# Task to complete
For the data below, give the number of lines containing "president" and nothing more.

# Input for this task
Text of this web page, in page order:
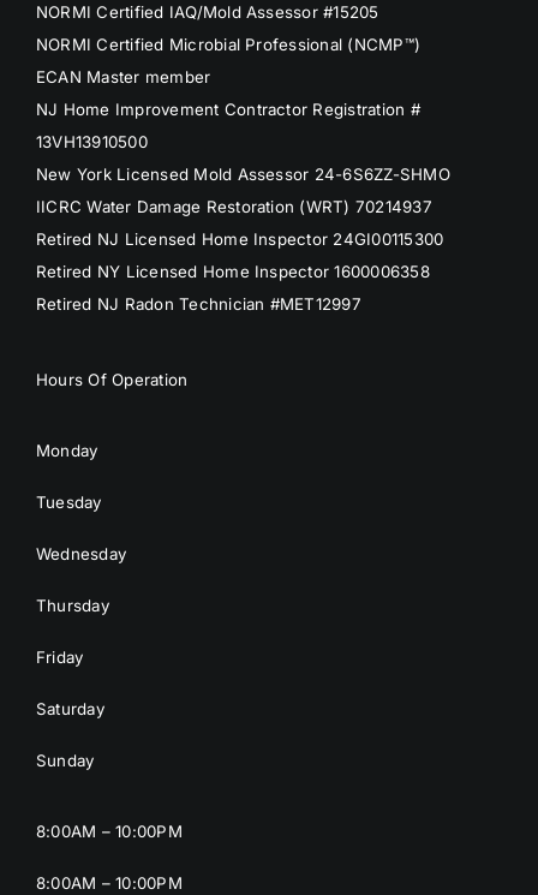
NORMI Certified IAQ/Mold Assessor #15205
NORMI Certified Microbial Professional (NCMP™)
ECAN Master member
NJ Home Improvement Contractor Registration #
13VH13910500
New York Licensed Mold Assessor 24-6S6ZZ-SHMO
IICRC Water Damage Restoration (WRT) 70214937
Retired NJ Licensed Home Inspector 24GI00115300
Retired NY Licensed Home Inspector 1600006358
Retired NJ Radon Technician #MET12997
Hours Of Operation
Monday
Tuesday
Wednesday
Thursday
Friday
Saturday
Sunday
8:00AM – 10:00PM
8:00AM – 10:00PM
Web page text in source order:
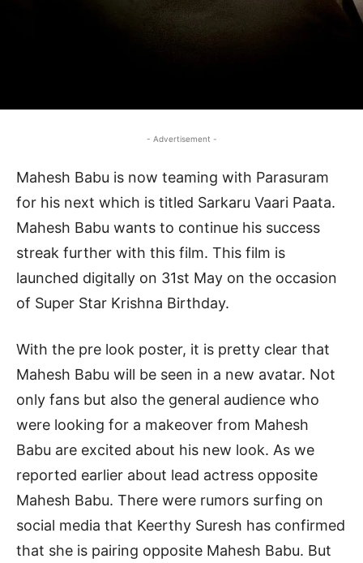
- Advertisement -
Mahesh Babu is now teaming with Parasuram
for his next which is titled Sarkaru Vaari Paata.
Mahesh Babu wants to continue his success
streak further with this film. This film is
launched digitally on 31st May on the occasion
of Super Star Krishna Birthday.
With the pre look poster, it is pretty clear that
Mahesh Babu will be seen in a new avatar. Not
only fans but also the general audience who
were looking for a makeover from Mahesh
Babu are excited about his new look. As we
reported earlier about lead actress opposite
Mahesh Babu. There were rumors surfing on
social media that Keerthy Suresh has confirmed
that she is pairing opposite Mahesh Babu. But
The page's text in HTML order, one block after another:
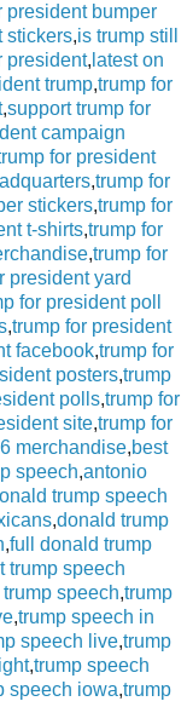
president bumper
stickers,is trump still
president, latest on
trump,trump for
,support trump for
campaign
for president
,trump for
stickers,trump for
t-shirts,trump for
,trump for
president yard
for president poll
,trump for president
facebook,trump for
posters,trump
polls,trump for
site,trump for
merchandise,best
speech,antonio
trump speech
,donald trump
,full donald trump
trump speech
speech,trump
,trump speech in
speech live,trump
,trump speech
speech iowa,trump
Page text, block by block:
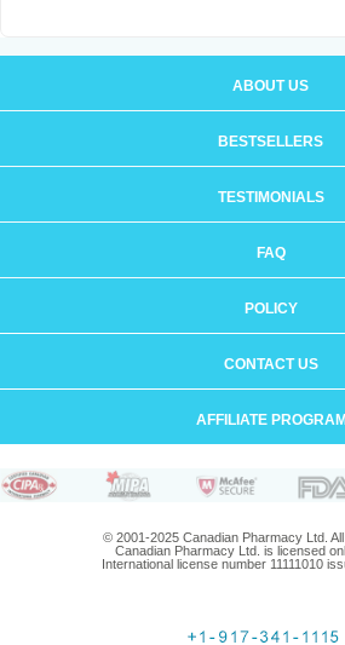
ABOUT US
BESTSELLERS
TESTIMONIALS
FAQ
POLICY
CONTACT US
AFFILIATE PROGRAM
© 2001-2025 Canadian Pharmacy Ltd.
Canadian Pharmacy Ltd. is licensed
International license number 11111010
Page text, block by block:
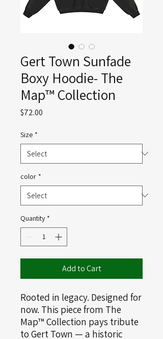
Gert Town Sunfade
Boxy Hoodie- The
Map™ Collection
$72.00
Size *
color *
Quantity *
Add to Cart
Rooted in legacy. Designed for
now. This piece from The
Map™ Collection pays tribute
to Gert Town — a historic
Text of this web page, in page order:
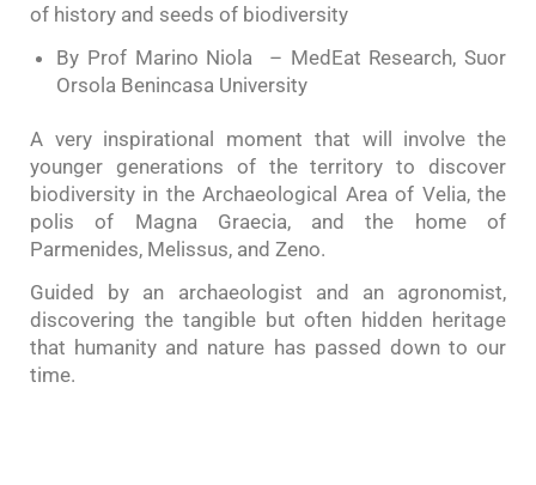
of history and seeds of biodiversity
By Prof Marino Niola – MedEat Research, Suor
Orsola Benincasa University
A very inspirational moment that will involve the
younger generations of the territory to discover
biodiversity in the Archaeological Area of Velia, the
polis of Magna Graecia, and the home of
Parmenides, Melissus, and Zeno.
Guided by an archaeologist and an agronomist,
discovering the tangible but often hidden heritage
that humanity and nature has passed down to our
time.
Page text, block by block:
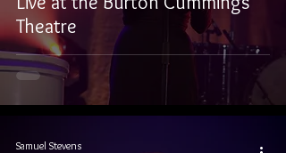
Theatre
Samuel Stevens
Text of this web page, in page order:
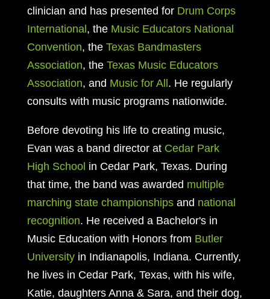
clinician and has presented for Drum Corps
International , the Music Educators National
Convention, the Texas Bandmasters
Association, the Texas Music Educators
Association, and Music for All . He regularly
consults with music programs nationwide.
Before devoting his life to creating music,
Evan was a band director at Cedar Park
High School in Cedar Park, Texas. During
that time, the band was awarded multiple
marching state championshipsand national
recognition. He received a Bachelor's in
Music Education with Honors from Butler
Universityin Indianapolis, Indiana. Currently,
he lives in Cedar Park, Texas, with his wife,
Katie, daughters Anna & Sara, and their dog,

# Response below
6